Und wer könnte das besser als der Ehreninnungsobermeister Eberhard Gruhle. Der 84-jährige Riesaer ist ein Handwerker von altem Schrot und Korn, hat den Beruf von der Pike auf gelernt. Ihm macht keiner so schnell was vor. Er arbeitete ein Leben lang in dem Familienbetrieb in Riesa an der Goethestraße, den es seit 1906 gibt und der jetzt von seinem Sohn weitergeführt wird. Auch in diesem Jahr leitete er die Zeremonie, die mit drei Hammerschlägen auf den Amboss endet.

Freude an dieser uralten Tradition haben auch die jungen Leute. So wie der 21-jährige Großenhainer Michael Egerland. "Das war für mich etwas Neues, ein schönes Erlebnis", sagt der junge Mann, der eigentlich Tischler werden wollte wie einst sein Vater. Doch es fand sich keine geeignete Lehrstelle. Und so entschloss er sich für den Beruf des Metallbauers für Konstruktionstechnik. Früher nannte man das einfach Schlosser.

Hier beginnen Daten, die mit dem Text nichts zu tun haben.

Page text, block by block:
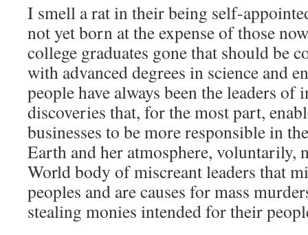
I smell a rat in their being self-
not yet born at the expense of those
college graduates gone that should be
with advanced degrees in science and
people have always been the leaders of
discoveries that, for the most part,
businesses to be more responsible in
Earth and her atmosphere, voluntarily,
World body of miscreant leaders that
peoples and are causes for mass
stealing monies intended for their
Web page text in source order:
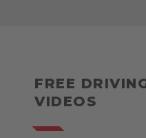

Festeinstellung nach der Lehre
"Michael ist ein ruhiger Typ, ihn wirft nichts gleich aus der Bahn", lobt ihn Claus Schumann, sein Ausbilder vom Metallbau Kokisch in Großenhain, der mit insgesamt 25 Mitarbeitern unter anderem Geländer, Podeste und Treppen herstellt. Die Auftragslage sei gut, und so wurde auch Michael Egerland nach erfolgreich abgeschlossener dreieinhalbjähriger Ausbildung fest eingestellt.
Er will nun erstmal Geld verdienen. An eine Qualifizierung zum Meister denkt er vorerst nicht. "Die Arbeit macht mir Spaß, ist sehr abwechslungsreich, wir haben viel zu tun", sagt er. So sehr ihm die Freisprechung auch gefallen hat, eine andere Tradition will er nicht fortsetzen, nämlich die Wanderschaft, auch Walz genannt. Diese ist in der Tat aus der Mode gekommen. Noch vor ein paar Jahren konnte man Handwerkern auf der Walz begegnen, vor allem aus dem Tischlereigewerbe. Heute gibt es wohl auch zu wenige Betriebe, in denen die Wanderer Erfahrungen sammeln könnten.

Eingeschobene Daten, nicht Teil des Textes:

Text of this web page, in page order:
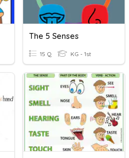
The 5 Senses
15 Q KG - 1st
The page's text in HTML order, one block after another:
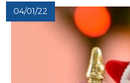
04/01/22
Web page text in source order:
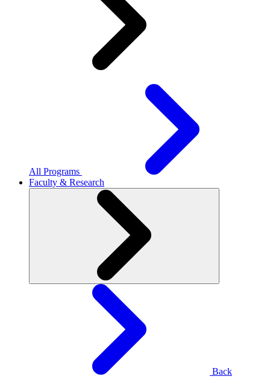
All Programs
Faculty & Research
Back

Privat hat er eher andere Interessen, modelliert gerne, beschäftigt sich mit Computerprogrammen. "Ich habe auch mal anfangen zu zeichnen, aber das ist nicht so mein Ding", sagt er und lacht.

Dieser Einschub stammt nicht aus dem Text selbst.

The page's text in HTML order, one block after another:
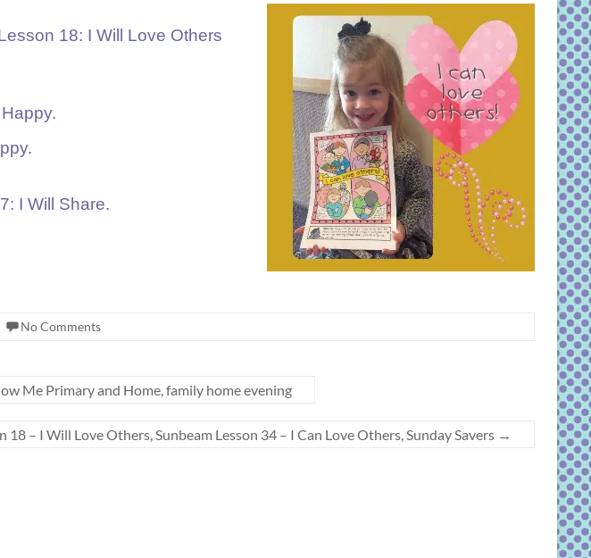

"Bisher hatten Sie als Lehrlinge noch eine Art Welpenschutz, jetzt aber sind Sie für Ihrer Hände Arbeit selbst verantwortlich", sagt Anita Maaß. Die Lommatzscher Bürgermeisterin und sächsische FDP-Vorsitzende wurde von der Metallinnung als Festrednerin auserkoren. "Die gesellschaftliche Bedeutung der Lehrbetriebe wird leider nicht genug gewürdigt. Seien Sie angespornt, mit Ihrer Hände Arbeit zum Erfolg Ihrer Firma beizutragen", sagte sie. Kaum ein Handwerk sei so alt und habe sich so verändert wie die Metallverarbeitung. Dann fällte sie ihr Urteil: "Es lautet Freispruch. Sie sind jetzt frei, Ihren Beruf ausüben zu dürfen".
Diese Freiheit genießen nun auch Lukas Krompaß (Metallbauermeister Andreas Schillheim Käbschütztal), Kevin Scott Uhlemann (Baier GmbH Antriebstechnik und Metallbau Klipphausen), Jordan Dare Hauschke (Clever Foliendruck GmbH Brieske) und Ludwig Just (Stahl- und Maschinenbau Graf GmbH Weinböhla). Zwei weitere künftige Gesellen konnten an der Zeremonie nicht teilnehmen.
Schmiedefeuer lodert weiter
Eberhard Gruhle will noch viele weitere Freisprechungen durchführen. Und nicht nur das. Auch wenn das jährliche Schauschmieden nicht mehr stattfindet, so führt er auf Anmeldung Besucher durch die Seerhausener Schauschmiede. Die ehemalige Schmiede der LPG wurde 1988 von Mitgliedern der 1738 gegründeten Schmiedeinnung Riesa saniert und mit einem dreitägigen Schmiedefest eingeweiht. Bei den Führungen lodert stets auch das Schmiedefeuer. "Natürlich, das gehört doch dazu, das ist Tradition", sagt er. Und hofft, dass auch seine Nachfolger Feuer und Flamme für diesen Beruf sind.